* [Aim of the exercise]: Print every line exactly as it appears in the material below.

Start of Block

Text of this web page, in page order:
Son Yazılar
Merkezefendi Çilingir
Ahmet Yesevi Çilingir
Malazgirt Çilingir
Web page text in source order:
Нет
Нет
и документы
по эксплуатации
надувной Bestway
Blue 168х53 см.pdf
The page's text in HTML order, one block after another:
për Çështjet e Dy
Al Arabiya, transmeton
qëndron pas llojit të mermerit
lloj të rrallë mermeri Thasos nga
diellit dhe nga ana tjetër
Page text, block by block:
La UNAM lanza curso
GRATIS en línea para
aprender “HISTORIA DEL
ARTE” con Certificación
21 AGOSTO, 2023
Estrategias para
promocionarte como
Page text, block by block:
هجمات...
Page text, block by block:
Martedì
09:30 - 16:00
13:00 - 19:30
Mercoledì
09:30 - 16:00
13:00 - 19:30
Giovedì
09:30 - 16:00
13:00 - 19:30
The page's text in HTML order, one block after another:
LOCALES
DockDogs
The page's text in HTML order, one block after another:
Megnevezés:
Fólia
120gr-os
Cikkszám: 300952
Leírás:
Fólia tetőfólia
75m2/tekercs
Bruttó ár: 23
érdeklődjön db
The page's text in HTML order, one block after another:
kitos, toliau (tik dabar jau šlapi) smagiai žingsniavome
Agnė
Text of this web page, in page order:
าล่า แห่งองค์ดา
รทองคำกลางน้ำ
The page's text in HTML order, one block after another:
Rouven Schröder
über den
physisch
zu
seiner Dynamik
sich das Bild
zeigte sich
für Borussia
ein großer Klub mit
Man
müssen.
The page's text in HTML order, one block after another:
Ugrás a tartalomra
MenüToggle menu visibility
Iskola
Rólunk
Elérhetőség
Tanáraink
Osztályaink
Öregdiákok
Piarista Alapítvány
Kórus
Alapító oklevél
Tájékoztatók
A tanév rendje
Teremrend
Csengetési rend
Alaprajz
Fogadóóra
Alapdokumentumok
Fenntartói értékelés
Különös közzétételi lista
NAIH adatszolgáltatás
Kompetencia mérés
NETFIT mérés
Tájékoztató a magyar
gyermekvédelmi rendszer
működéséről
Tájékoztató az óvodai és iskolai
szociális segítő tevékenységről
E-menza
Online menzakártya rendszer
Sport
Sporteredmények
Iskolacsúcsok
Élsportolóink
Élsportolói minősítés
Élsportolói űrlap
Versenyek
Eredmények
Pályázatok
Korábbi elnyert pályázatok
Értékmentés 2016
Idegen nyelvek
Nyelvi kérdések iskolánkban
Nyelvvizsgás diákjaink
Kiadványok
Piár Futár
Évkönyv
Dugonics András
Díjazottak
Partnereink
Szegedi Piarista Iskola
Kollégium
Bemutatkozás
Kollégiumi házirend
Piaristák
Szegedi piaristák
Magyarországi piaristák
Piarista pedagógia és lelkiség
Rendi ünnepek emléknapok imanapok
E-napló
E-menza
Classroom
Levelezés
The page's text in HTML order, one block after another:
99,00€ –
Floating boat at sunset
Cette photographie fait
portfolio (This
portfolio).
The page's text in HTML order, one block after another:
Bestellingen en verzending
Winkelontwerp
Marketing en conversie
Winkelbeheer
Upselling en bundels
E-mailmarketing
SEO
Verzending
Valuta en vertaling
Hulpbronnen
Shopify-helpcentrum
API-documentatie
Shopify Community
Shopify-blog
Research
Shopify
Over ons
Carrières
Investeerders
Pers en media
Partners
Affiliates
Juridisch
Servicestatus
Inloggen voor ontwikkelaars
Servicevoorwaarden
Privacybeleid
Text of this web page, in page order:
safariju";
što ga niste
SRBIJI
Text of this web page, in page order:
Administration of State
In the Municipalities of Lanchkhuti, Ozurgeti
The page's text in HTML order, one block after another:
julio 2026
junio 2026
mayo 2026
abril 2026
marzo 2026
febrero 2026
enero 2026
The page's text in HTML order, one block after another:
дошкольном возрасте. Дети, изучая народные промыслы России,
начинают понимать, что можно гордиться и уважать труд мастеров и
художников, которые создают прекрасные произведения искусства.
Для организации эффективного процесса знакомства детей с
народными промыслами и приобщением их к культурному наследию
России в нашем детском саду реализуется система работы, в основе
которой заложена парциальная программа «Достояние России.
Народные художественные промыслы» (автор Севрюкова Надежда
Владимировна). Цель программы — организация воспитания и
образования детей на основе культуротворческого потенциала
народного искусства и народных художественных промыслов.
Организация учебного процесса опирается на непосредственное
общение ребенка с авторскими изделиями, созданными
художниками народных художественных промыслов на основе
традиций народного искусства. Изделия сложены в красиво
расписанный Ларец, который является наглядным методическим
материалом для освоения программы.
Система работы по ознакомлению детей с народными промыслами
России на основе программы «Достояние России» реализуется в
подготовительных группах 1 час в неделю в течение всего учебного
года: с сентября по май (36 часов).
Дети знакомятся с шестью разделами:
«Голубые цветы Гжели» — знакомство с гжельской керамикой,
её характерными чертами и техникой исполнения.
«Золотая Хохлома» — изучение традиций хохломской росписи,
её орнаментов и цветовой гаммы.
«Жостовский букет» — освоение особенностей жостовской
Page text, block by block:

End of Block

* [Task output]:
Text of this web page, in page order:
Son Yazılar
Merkezefendi Çilingir
Ahmet Yesevi Çilingir
Malazgirt Çilingir
Web page text in source order:
Нет
Нет
и документы
по эксплуатации
надувной Bestway
Blue 168х53 см.pdf
The page's text in HTML order, one block after another:
për Çështjet e Dy
Al Arabiya, transmeton
qëndron pas llojit të mermerit
lloj të rrallë mermeri Thasos nga
diellit dhe nga ana tjetër
Page text, block by block:
La UNAM lanza curso
GRATIS en línea para
aprender “HISTORIA DEL
ARTE” con Certificación
21 AGOSTO, 2023
Estrategias para
promocionarte como
Page text, block by block:
هجمات...
Page text, block by block:
Martedì
09:30 - 16:00
13:00 - 19:30
Mercoledì
09:30 - 16:00
13:00 - 19:30
Giovedì
09:30 - 16:00
13:00 - 19:30
The page's text in HTML order, one block after another:
LOCALES
DockDogs
The page's text in HTML order, one block after another:
Megnevezés:
Fólia
120gr-os
Cikkszám: 300952
Leírás:
Fólia tetőfólia
75m2/tekercs
Bruttó ár: 23
érdeklődjön db
The page's text in HTML order, one block after another:
kitos, toliau (tik dabar jau šlapi) smagiai žingsniavome
Agnė
Text of this web page, in page order:
าล่า แห่งองค์ดา
รทองคำกลางน้ำ
The page's text in HTML order, one block after another:
Rouven Schröder
über den
physisch
zu
seiner Dynamik
sich das Bild
zeigte sich
für Borussia
ein großer Klub mit
Man
müssen.
The page's text in HTML order, one block after another:
Ugrás a tartalomra
MenüToggle menu visibility
Iskola
Rólunk
Elérhetőség
Tanáraink
Osztályaink
Öregdiákok
Piarista Alapítvány
Kórus
Alapító oklevél
Tájékoztatók
A tanév rendje
Teremrend
Csengetési rend
Alaprajz
Fogadóóra
Alapdokumentumok
Fenntartói értékelés
Különös közzétételi lista
NAIH adatszolgáltatás
Kompetencia mérés
NETFIT mérés
Tájékoztató a magyar
gyermekvédelmi rendszer
működéséről
Tájékoztató az óvodai és iskolai
szociális segítő tevékenységről
E-menza
Online menzakártya rendszer
Sport
Sporteredmények
Iskolacsúcsok
Élsportolóink
Élsportolói minősítés
Élsportolói űrlap
Versenyek
Eredmények
Pályázatok
Korábbi elnyert pályázatok
Értékmentés 2016
Idegen nyelvek
Nyelvi kérdések iskolánkban
Nyelvvizsgás diákjaink
Kiadványok
Piár Futár
Évkönyv
Dugonics András
Díjazottak
Partnereink
Szegedi Piarista Iskola
Kollégium
Bemutatkozás
Kollégiumi házirend
Piaristák
Szegedi piaristák
Magyarországi piaristák
Piarista pedagógia és lelkiség
Rendi ünnepek emléknapok imanapok
E-napló
E-menza
Classroom
Levelezés
The page's text in HTML order, one block after another:
99,00€ –
Floating boat at sunset
Cette photographie fait
portfolio (This
portfolio).
The page's text in HTML order, one block after another:
Bestellingen en verzending
Winkelontwerp
Marketing en conversie
Winkelbeheer
Upselling en bundels
E-mailmarketing
SEO
Verzending
Valuta en vertaling
Hulpbronnen
Shopify-helpcentrum
API-documentatie
Shopify Community
Shopify-blog
Research
Shopify
Over ons
Carrières
Investeerders
Pers en media
Partners
Affiliates
Juridisch
Servicestatus
Inloggen voor ontwikkelaars
Servicevoorwaarden
Privacybeleid
Text of this web page, in page order:
safariju";
što ga niste
SRBIJI
Text of this web page, in page order:
Administration of State
In the Municipalities of Lanchkhuti, Ozurgeti
The page's text in HTML order, one block after another:
julio 2026
junio 2026
mayo 2026
abril 2026
marzo 2026
febrero 2026
enero 2026
The page's text in HTML order, one block after another:
дошкольном возрасте. Дети, изучая народные промыслы России,
начинают понимать, что можно гордиться и уважать труд мастеров и
художников, которые создают прекрасные произведения искусства.
Для организации эффективного процесса знакомства детей с
народными промыслами и приобщением их к культурному наследию
России в нашем детском саду реализуется система работы, в основе
которой заложена парциальная программа «Достояние России.
Народные художественные промыслы» (автор Севрюкова Надежда
Владимировна). Цель программы — организация воспитания и
образования детей на основе культуротворческого потенциала
народного искусства и народных художественных промыслов.
Организация учебного процесса опирается на непосредственное
общение ребенка с авторскими изделиями, созданными
художниками народных художественных промыслов на основе
традиций народного искусства. Изделия сложены в красиво
расписанный Ларец, который является наглядным методическим
материалом для освоения программы.
Система работы по ознакомлению детей с народными промыслами
России на основе программы «Достояние России» реализуется в
подготовительных группах 1 час в неделю в течение всего учебного
года: с сентября по май (36 часов).
Дети знакомятся с шестью разделами:
«Голубые цветы Гжели» — знакомство с гжельской керамикой,
её характерными чертами и техникой исполнения.
«Золотая Хохлома» — изучение традиций хохломской росписи,
её орнаментов и цветовой гаммы.
«Жостовский букет» — освоение особенностей жостовской
Page text, block by block:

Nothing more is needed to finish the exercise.